Excerpted records:
*** Block opens ***

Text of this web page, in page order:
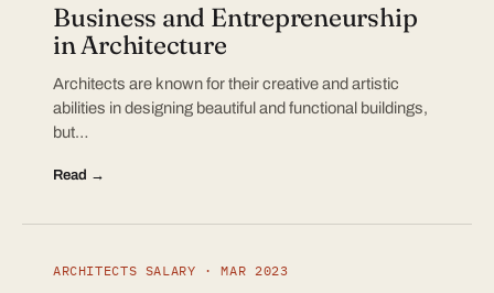
Business and Entrepreneurship
in Architecture
Architects are known for their creative and artistic
abilities in designing beautiful and functional buildings,
but…
Read →
ARCHITECTS SALARY · MAR 2023
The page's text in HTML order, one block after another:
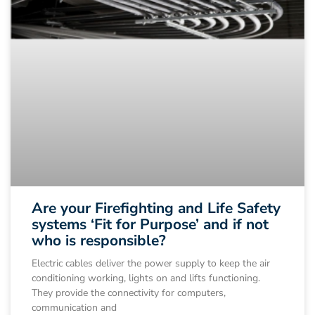
Are your Firefighting and Life Safety
systems ‘Fit for Purpose’ and if not
who is responsible?
Electric cables deliver the power supply to keep the air
conditioning working, lights on and lifts functioning.
They provide the connectivity for computers,
communication and

*** Block closes ***

Work task: An exact transcription is requested of each line from the one that holds "The page's text" to the end of the listing above, both boundary lines included; pictures are to be omitted.

Task output:
The page's text in HTML order, one block after another:
Are your Firefighting and Life Safety
systems ‘Fit for Purpose’ and if not
who is responsible?
Electric cables deliver the power supply to keep the air
conditioning working, lights on and lifts functioning.
They provide the connectivity for computers,
communication and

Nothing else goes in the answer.